- [Your task]: Your reply should repeat all records verbatim and contain no images.

------------------------

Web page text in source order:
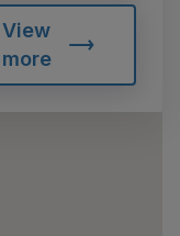
View
more
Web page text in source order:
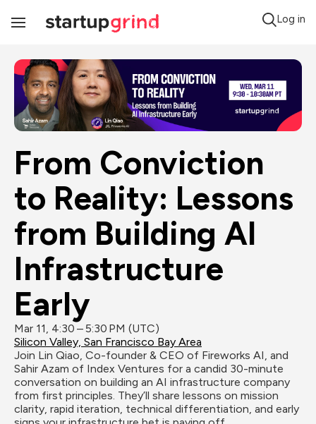
Toggle
Log in
From Conviction
to Reality: Lessons
from Building AI
Infrastructure
Early
Mar 11, 4:30 – 5:30 PM (UTC)
Silicon Valley, San Francisco Bay Area
Join Lin Qiao, Co-founder & CEO of Fireworks AI, and
Sahir Azam of Index Ventures for a candid 30-minute
conversation on building an AI infrastructure company
from first principles. They’ll share lessons on mission
clarity, rapid iteration, technical differentiation, and early
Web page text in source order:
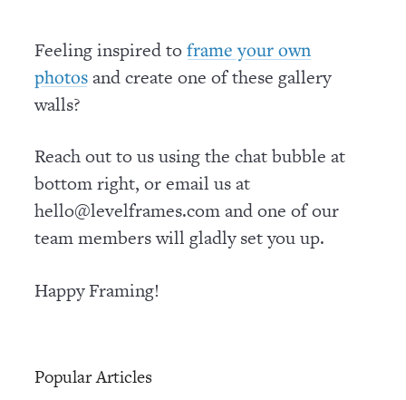
Feeling inspired toframe your own
photosand create one of these gallery
walls?
Reach out to us using the chat bubble at
bottom right, or email us at
hello@levelframes.com and one of our
team members will gladly set you up.
Happy Framing!
Popular Articles
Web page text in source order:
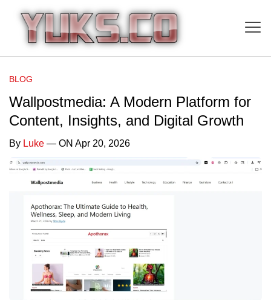
BLOG
Wallpostmedia: A Modern Platform for
Content, Insights, and Digital Growth
By Luke — ON Apr 20, 2026
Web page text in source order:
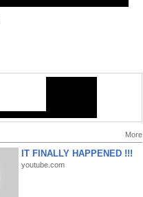
More
IT FINALLY HAPPENED !!!
youtube.com
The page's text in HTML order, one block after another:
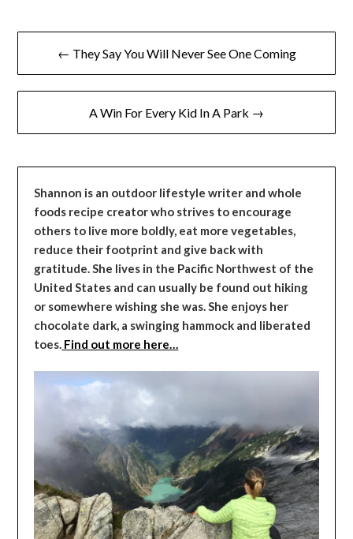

------------------------

- [Solution below]:
Web page text in source order:
View
more
Web page text in source order:
Toggle
Log in
From Conviction
to Reality: Lessons
from Building AI
Infrastructure
Early
Mar 11, 4:30 – 5:30 PM (UTC)
Silicon Valley, San Francisco Bay Area
Join Lin Qiao, Co-founder & CEO of Fireworks AI, and
Sahir Azam of Index Ventures for a candid 30-minute
conversation on building an AI infrastructure company
from first principles. They’ll share lessons on mission
clarity, rapid iteration, technical differentiation, and early
Web page text in source order:
Feeling inspired toframe your own
photosand create one of these gallery
walls?
Reach out to us using the chat bubble at
bottom right, or email us at
hello@levelframes.com and one of our
team members will gladly set you up.
Happy Framing!
Popular Articles
Web page text in source order:
BLOG
Wallpostmedia: A Modern Platform for
Content, Insights, and Digital Growth
By Luke — ON Apr 20, 2026
Web page text in source order:
More
IT FINALLY HAPPENED !!!
youtube.com
The page's text in HTML order, one block after another:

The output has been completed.